▸ **Your instructions**
From the line that includes "Hospital once." to the last line of the records, inclusive, repeat each line exactly.

▸ **Data for review**

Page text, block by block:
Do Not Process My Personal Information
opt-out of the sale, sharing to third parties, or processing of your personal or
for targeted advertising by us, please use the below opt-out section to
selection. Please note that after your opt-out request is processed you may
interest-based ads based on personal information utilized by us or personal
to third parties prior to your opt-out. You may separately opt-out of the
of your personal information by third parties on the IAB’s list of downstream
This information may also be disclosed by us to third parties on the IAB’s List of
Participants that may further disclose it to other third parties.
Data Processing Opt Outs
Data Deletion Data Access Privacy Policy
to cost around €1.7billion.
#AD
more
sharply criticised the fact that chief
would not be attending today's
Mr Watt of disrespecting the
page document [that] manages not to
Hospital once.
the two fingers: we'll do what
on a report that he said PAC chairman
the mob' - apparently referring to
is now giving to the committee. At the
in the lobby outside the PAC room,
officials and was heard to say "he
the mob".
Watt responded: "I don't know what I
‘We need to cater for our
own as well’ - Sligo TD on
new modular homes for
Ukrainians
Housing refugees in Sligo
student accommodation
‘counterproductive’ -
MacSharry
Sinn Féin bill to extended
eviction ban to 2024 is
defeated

▸ **Solution to the problem**
Hospital once.
the two fingers: we'll do what
on a report that he said PAC chairman
the mob' - apparently referring to
is now giving to the committee. At the
in the lobby outside the PAC room,
officials and was heard to say "he
the mob".
Watt responded: "I don't know what I
‘We need to cater for our
own as well’ - Sligo TD on
new modular homes for
Ukrainians
Housing refugees in Sligo
student accommodation
‘counterproductive’ -
MacSharry
Sinn Féin bill to extended
eviction ban to 2024 is
defeated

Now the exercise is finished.